In any case, I had little to do with what eventually happened. It turns out the ‘be careful what you wish for thing’ is a double-edged dream. A door had saved my life, but it also set me further apart from children who were considered normal ducks.
When I turned six, I studied hard, intending to stay six forever. I reasoned, not unreasonably, being six years old at the time, that all my senses were six-ish. But I remained at sixes and sevens for the most part.
Eeyore taught me to stand firm against all opposing forces that threatened my happiness until eventually, time languishing in the Hundred-acre-Wood with a loving family gave me the confidence to defy my hapless mother.
The fuzzy caterpillar on the tip of my finger smiled and reared up on its front legs to study me. We were busy having a polite conversation when Mother arrived bearing the dreaded daily orange drink pretending to be juice. Being thirsty was not enough incentive to drink the ghastly stuff that always delivered a sugar rush with an aftertaste of what I imagined was hemlock.
I stared into Mother’s eyes and tipped it slowly, deliberately, into the grass, crushed the paper cup, and threw it in Mother’s face.

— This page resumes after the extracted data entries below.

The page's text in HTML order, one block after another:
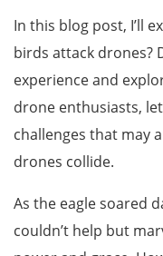
In this blog post, I’ll
birds attack drones?
experience and
drone enthusiasts,
challenges that may
drones collide.
As the eagle soared
couldn’t help but
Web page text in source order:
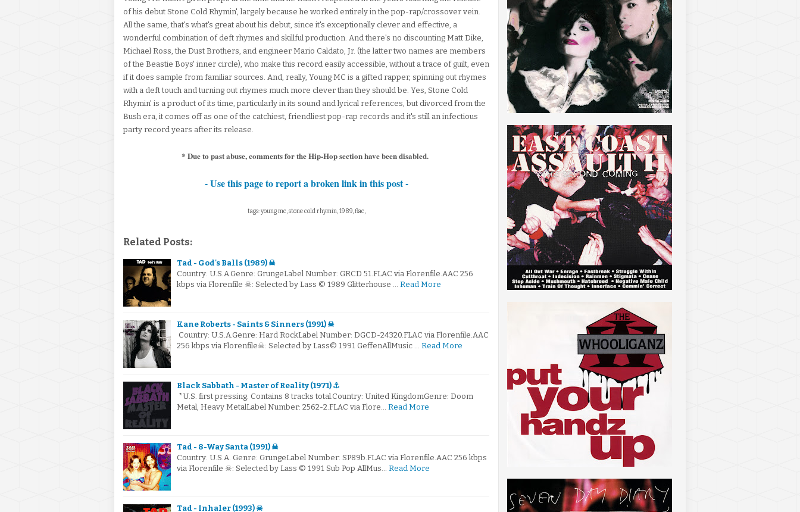
of his debut Stone Cold Rhymin', largely because he worked entirely in the pop-rap/crossover vein.
All the same, that's what's great about his debut, since it's exceptionally clever and effective, a
wonderful combination of deft rhymes and skillful production. And there's no discounting Matt Dike,
Michael Ross, the Dust Brothers, and engineer Mario Caldato, Jr. (the latter two names are members
of the Beastie Boys' inner circle), who make this record easily accessible, without a trace of guilt, even
if it does sample from familiar sources. And, really, Young MC is a gifted rapper, spinning out rhymes
with a deft touch and turning out rhymes much more clever than they should be. Yes, Stone Cold
Rhymin' is a product of its time, particularly in its sound and lyrical references, but divorced from the
Bush era, it comes off as one of the catchiest, friendliest pop-rap records and it's still an infectious
party record years after its release.
* Due to past abuse, comments for the Hip-Hop section have been disabled.
- Use this page to report a broken link in this post -
tags: young mc, stone cold rhymin, 1989, flac,
Related Posts:
Tad - God's Balls (1989) ☠
Country: U.S.A.Genre: GrungeLabel Number: GRCD 51.FLAC via Florenfile.AAC 256
kbps via Florenfile ☠: Selected by Lass © 1989 Glitterhouse … Read More
Kane Roberts - Saints & Sinners (1991) ☠
Country: U.S.A.Genre: Hard RockLabel Number: DGCD-24320.FLAC via Florenfile.AAC
256 kbps via Florenfile☠: Selected by Lass© 1991 GeffenAllMusic … Read More
Black Sabbath - Master of Reality (1971) ⚓
*U.S. first pressing. Contains 8 tracks total.Country: United KingdomGenre: Doom
Metal, Heavy MetalLabel Number: 2562-2.FLAC via Flore… Read More
Tad - 8-Way Santa (1991) ☠
Country: U.S.A. Genre: GrungeLabel Number: SP89b.FLAC via Florenfile.AAC 256 kbps
via Florenfile ☠: Selected by Lass © 1991 Sub Pop AllMus… Read More
Tad - Inhaler (1993) ☠
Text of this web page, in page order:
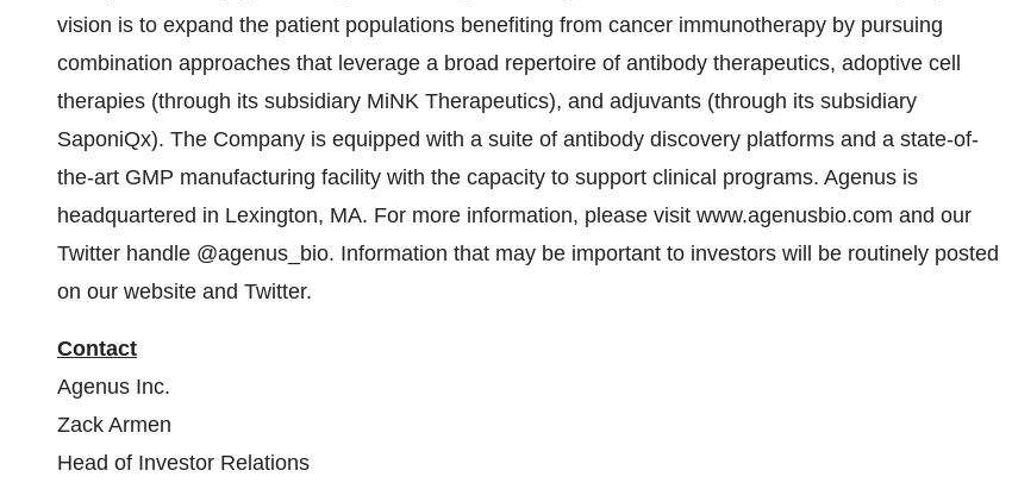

The grass screamed, not best pleased from being poisoned, for which I was mortified and later apologized profusely. The traumatized caterpillar fled as fast as its hundred-acre legs could go.
After that, events moved fast. Mother slapped my face, hustled me into a coat, and marched me, soldierly fashion through Jabbers Walk to a surprisingly benign forest inside the eye of a psychic storm.
I did my best not to grow up anywhere but as the best of intentions rarely applies, and time being a relentless taskmaster, the best thing to do, according to Wol, was to lie. I told a whopper by pretending I was monumentally stupid.
As a six-year-old who refused to age, I was, as you might expect, stubborn as a donkey for survival purposes in an exclusive clubhouse where no adults were allowed. The me who cast a shadow, opted to stay in the Hundred-acre Wood until the sun burned out. I sorted out what was real and what had I imagined that orangey day when I leaped from the cruel frying pan of Mother’s child-eating trees to the shelter of a leafy glade where I met a talking tree named Lucy.
Neither event was entirely fictional, but both were mystical.